Figure 2 Representative traces and relaxant effect on rat aorta induced by acetylcholine in control, G3 G4, and G5 (A and B, lower intensities), and G6 and G8 (C and D, higher intensities) groups. Data are reported as means±SE (n=5 per group). G3, G4, G5, G6 and G8: exercise intensity based on loading with 3, 4, 5, 6 and 8% of body weight, respectively, during swimming exercise. *P<0.05 vs control (one-way ANOVA). Phe: phenylephrine; W: wash. 

Emax(%) was significantly reduced in G6 and G8 compared to CG, G3, G4 and G5: CG=99±0.5; G3=98±3; G4=99±0.2; G5=97±0.84 vs G6=83±4 and G8=80±2 (P<0.05).

The percentage of contraction of the aorta in response to exercise of different intensities varied. The contractile response to Phe was similar in G3, G4, G5 and CG (Figure 3A and B), but contraction at lower concentrations of Phe was significantly increased in G6 and G8 compared to CG, G3, G4, and G5 as demonstrated by pD2: CG=7.1±0.1; G3=7.3±0.2; G4=7.2±0.1; G5=7.2±0.2 vsG6=8.8±0.1; G8=9.7±0.29 (P<0.05). Furthermore, the aorta contractile response was significantly higher in G8 rats compared to G6 rats (9.7±0.29 vs 8.8±0.1, P<0.05) (Figure 3C and D).

Figure 3 Representative traces and contractile response of rat aorta induced by phenylephrine in control, G3, G4, G5 (A and B, lower intensities), and G6 and G8 (C and D, higher intensities) groups. Data are reported as means±SE (n=5 per group). G3, G4, G5, G6 and G8: exercise intensity based on loading with 3, 4, 5, 6 and 8% of body weight, respectively, during swimming exercise. *P<0.05 vs control; ¥P<0.05 vs G6 (one-way ANOVA). Phe: phenylephrine. 

Exercise-induced oxidative stress in aorta and heart

All the exercise protocols increased lipid peroxidation compared to controls, irrespective of the exercise intensity. Exercise intensity promoted lipid peroxidation (Figure 4).
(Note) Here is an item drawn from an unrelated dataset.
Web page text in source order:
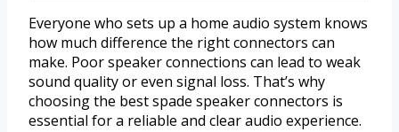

Lipid peroxidation in the aorta was similar in G3, G4 and G5, but increased in G6, and further increased in G8. Peroxidation in the heart was similar in G3, G4, G5 and G6, but significantly higher in G8.

Figure 4 Levels of lipid peroxidation in aorta (A) and heart (B) in control group and groups with exercise intensity based on loading with 3, 4, 5, 6 and 8% of body weight, during swimming exercise. Data are reported as means±SE (n=5 per group). *P<0.05 vs control; #P<0.05 vs 4%; +P<0.05 vs 5%; P<0.05 vs 6% (one-way ANOVA). 


The present study demonstrated that relatively low intensity swimming exercise (with a load of 3%, 4% or 5% of body weight) promoted acute vasorelaxant activity in the aorta without affecting its pattern of contraction. However, increased exercise intensity (load of 6% or 8% of body weight) reduced the relaxant effect of the exercise and increased the contractile response to Phe. The vascular response to loads of 6% or 8% was accompanied by a significant increase in lipid peroxidation.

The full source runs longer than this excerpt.